Friday, December 4, 2009

Climategate

It's no secret that I am, what is derisively termed, a skeptic on the global warming issue. The dump of a large volume of hacked emails from East Anglia's Climate Research Unit(CRU), which it seems is ground zero for global warming enthusiasts, has raised many questions.

To me the biggest take from all of this is that the CRU scientist have admitted they destroyed the data from which they built their climate models. There is no science if the data cannot be reviewed and verified. What this means is that whether the CRU scientists are right are wrong, their findings are totally worthless. If they cannot be independently verified by other scientists the process of verification is finished. Since most if not all of global warming science seems to exist in a small closed circle of researchers we can no longer accept that their is any scientific proof of global warming.

This does not mean that we are not experiencing a warming climate. It just means that we have no scientific evidence to support the theory that the Earth is warming and that man is responsible.

3 comments:

Cousin Mark said...

I don't think I'm going to die from global warming, but I'm not as sure as you appear to be that it's not a problem.

J.R. said...

You know Mark, you could agree with me when I'm right.

I don't know that it's a problem or not. But warming should be beneficial to humans on the whole. Of course, there are winners and losers, as always. But warmer temps should create higher crop yields. That's a good thing.

It is just ridiculous to me to think that we live in the moment of climate perfection. The climate is dynamic and changes rapidly, with or without human influence. The odds are that cooling would be awful, and warming is not a bad thing.

But the true believers are a lot more interested in a social agenda than whether we are better off or worse off. These are the same people who were scaring us about the coming ice age in the mid-70's. I remember reading articles about that for a high school research paper.

Cousin Mark said...

I am not aware of the benefits of higher sea level on coastal cities, for example. Following is interesting from Wiki (I love reading about geology):

Aside from purely human-produced synthetic halocarbons, most greenhouse gases have both natural and human-caused sources. During the pre-industrial holocene, concentrations of existing gases were roughly constant. In the industrial era, human activities have added greenhouse gases to the atmosphere, mainly through the burning of fossil fuels and clearing of forests.[12][13]
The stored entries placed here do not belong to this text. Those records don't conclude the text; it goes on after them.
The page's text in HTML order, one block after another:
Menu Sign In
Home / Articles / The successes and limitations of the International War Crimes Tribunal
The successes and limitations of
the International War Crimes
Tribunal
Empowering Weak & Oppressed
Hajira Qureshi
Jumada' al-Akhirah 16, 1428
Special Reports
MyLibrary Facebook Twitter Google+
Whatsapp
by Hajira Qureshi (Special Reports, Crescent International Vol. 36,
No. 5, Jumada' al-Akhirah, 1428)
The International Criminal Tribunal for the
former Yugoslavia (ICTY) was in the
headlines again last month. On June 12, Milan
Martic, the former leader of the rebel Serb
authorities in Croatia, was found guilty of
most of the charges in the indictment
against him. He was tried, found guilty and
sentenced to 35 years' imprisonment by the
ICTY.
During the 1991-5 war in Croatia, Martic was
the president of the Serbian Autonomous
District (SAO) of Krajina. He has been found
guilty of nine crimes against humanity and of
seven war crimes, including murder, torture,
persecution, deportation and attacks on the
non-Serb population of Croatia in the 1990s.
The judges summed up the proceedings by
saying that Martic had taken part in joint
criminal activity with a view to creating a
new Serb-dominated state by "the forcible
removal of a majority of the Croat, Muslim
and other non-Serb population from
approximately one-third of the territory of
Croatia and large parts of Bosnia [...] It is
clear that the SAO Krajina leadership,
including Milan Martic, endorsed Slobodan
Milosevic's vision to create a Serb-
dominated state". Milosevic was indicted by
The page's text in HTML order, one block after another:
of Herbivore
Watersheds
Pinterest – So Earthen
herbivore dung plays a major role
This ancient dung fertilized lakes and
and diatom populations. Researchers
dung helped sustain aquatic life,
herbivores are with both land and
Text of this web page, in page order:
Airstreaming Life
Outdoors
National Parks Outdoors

The 2007 assessment report compiled by the IPCC noted that "changes in atmospheric concentrations of greenhouse gases and aerosols, land cover and solar radiation alter the energy balance of the climate system", and concluded that "increases in anthropogenic greenhouse gas concentrations is very likely to have caused most of the increases in global average temperatures since the mid-20th century".[14]

Grennhouse gas levels:
1750 Today Change
CO2 280ppm 387ppm 107 ppm
CH4 700ppb 1,745ppb 1,045 ppb
NOx 270ppb 314 ppb 44 ppb
CFC 0 533 ppt 533 ppt

Ice cores provide evidence for variation in greenhouse gas concentrations over the past 800,000 years. Both CO2 and CH4 vary between glacial and interglacial phases, and concentrations of these gases correlate strongly with temperature. Before the ice core record, direct data does not exist. However, various proxies and modelling suggests large variations; 500 million years ago CO2 levels were likely 10 times higher than now.[15] Indeed higher CO2 concentrations are thought to have prevailed throughout most of the Phanerozoic eon, with concentrations four to six times current concentrations during the Mesozoic era, and ten to fifteen times current concentrations during the early Palaeozoic era until the middle of the Devonian period, about 400 Ma.[16][17][18] The spread of land plants is thought to have reduced CO2 concentrations during the late Devonian, and plant activities as both sources and sinks of CO2 have since been important in providing stabilising feedbacks.[19] Earlier still, a 200-million year period of intermittent, widespread glaciation extending close to the equator (Snowball Earth) appears to have been ended suddenly, about 550 Ma, by a colossal volcanic outgassing which raised the CO2 concentration of the atmosphere abruptly to 12%, about 350 times modern levels, causing extreme greenhouse conditions and carbonate deposition as limestone at the rate of about 1 mm per day.[20] This episode marked the close of the Precambrian eon, and was succeeded by the generally warmer conditions of the Phanerozoic, during which multicellular animal and plant life evolved. No volcanic carbon dioxide emission of comparable scale has occurred since. In the modern era, emissions to the atmosphere from volcanoes are only about 1% of emissions from human sources.[20][21]